Yes, we agree on that. However, I don’t see any reason why intelligence has to evolve. In the other thread, I commented:
Evolution did us the favor of inventing neural networks, but we have successfully borrowed that concept and transplanted it into the world of non-biological machines. In a sense, AIs are our offspring and they benefit from our evolutionary history.
vjtorley:
I’m more optimistic because the analogy is between artificial and biological neural networks, not between brains and computers, and I don’t see any profound dissimilarities between the two kinds of neural network.

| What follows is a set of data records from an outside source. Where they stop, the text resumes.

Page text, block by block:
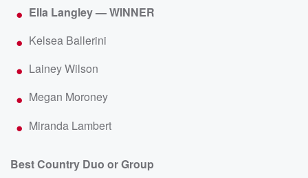
Ella Langley — WINNER
Kelsea Ballerini
Lainey Wilson
Megan Moroney
Miranda Lambert
Best Country Duo or Group
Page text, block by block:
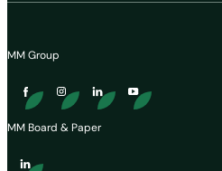
MM Group
MM Board & Paper
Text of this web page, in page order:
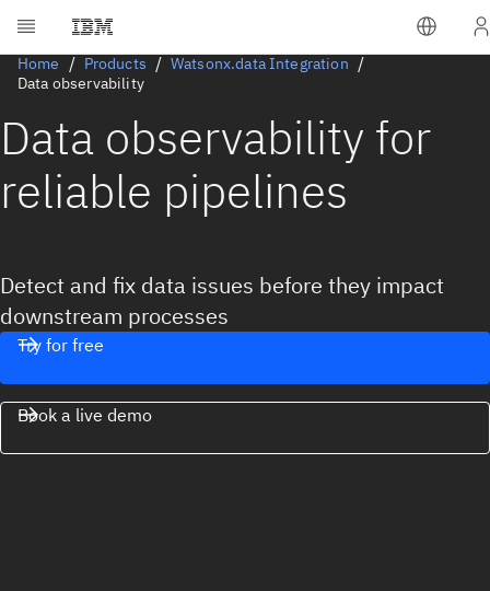
Home Products
Watsonx.data Integration
Data observability
Data observability for
reliable pipelines
Detect and fix data issues before they impact
downstream processes
Try for free
Book a live demo
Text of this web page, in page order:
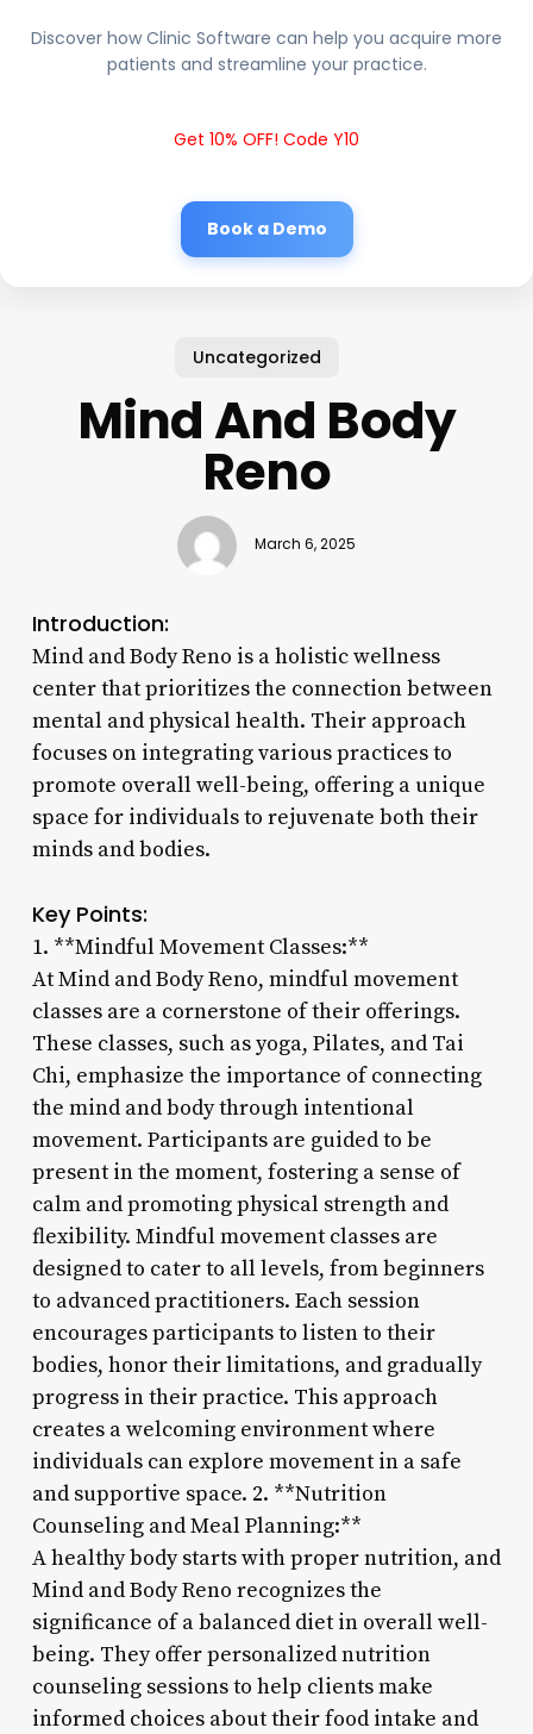
Discover how Clinic Software can help you acquire more
patients and streamline your practice.
Get 10% OFF! Code Y10
Book a Demo
Uncategorized
Mind And Body
Reno
March 6, 2025
Introduction:
Mind and Body Reno is a holistic wellness
center that prioritizes the connection between
mental and physical health. Their approach
focuses on integrating various practices to
promote overall well-being, offering a unique
space for individuals to rejuvenate both their
minds and bodies.
Key Points:
1. **Mindful Movement Classes:**
At Mind and Body Reno, mindful movement
classes are a cornerstone of their offerings.
These classes, such as yoga, Pilates, and Tai
Chi, emphasize the importance of connecting
the mind and body through intentional
movement. Participants are guided to be
present in the moment, fostering a sense of
calm and promoting physical strength and
flexibility. Mindful movement classes are
designed to cater to all levels, from beginners
to advanced practitioners. Each session
encourages participants to listen to their
bodies, honor their limitations, and gradually
progress in their practice. This approach
creates a welcoming environment where
individuals can explore movement in a safe
and supportive space. 2. **Nutrition
Counseling and Meal Planning:**
A healthy body starts with proper nutrition, and
Mind and Body Reno recognizes the
significance of a balanced diet in overall well-
being. They offer personalized nutrition
counseling sessions to help clients make
informed choices about their food intake and
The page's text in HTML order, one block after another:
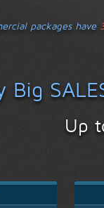
packages have
Big
Up

For the most part, addtional AI capabilities emerge rather than being designed and added. No one designed a story-writing module, for instance. AIs learn to write stories by seeing examples of it in their training data, much like humans do. The models are tweaked in order to improve their performance in certain domains, but that’s quite different from actually designing and installing those capabilities explicitly.
What’s striking is that the designers themselves typically have no idea how their AIs do what they do. How does an AI distinguish Ryan Gosling from Ryan Reynolds by looking at their faces, for example? No one knows, and for that matter no one knows how we do it, either. In both cases, the network implicitly learns to do it by being exposed to samples and building up correlations that are encoded in the synaptic strengths.
Since new abilities mostly emerge rather than being explicitly added, I’m pretty confident that AGI is possible. There are reasons to think that LLMs won’t get us there, but that other neural network-based architectures will. The bottom line, as I pointed out to Erik: if human neural networks have achieved AGI, why shouldn’t artificial neural networks? What’s the missing ingredient?
Do you think AIs will develop the independent capacity to increase their own abilities, either through improved hardware or improved network connectivity or both? At some point, do you think this will amount to conscious self-awareness (as far as we will be able to tell)?
Science fiction is full of computers which become so capable that they can design and improve themselves, becoming far beyond human comprehension very quickly. Inevitably, they develop personalities and preferences and get oriented toward a wide variety of goals, some of which are in conflict with human goals. Do you think this is at all plausible?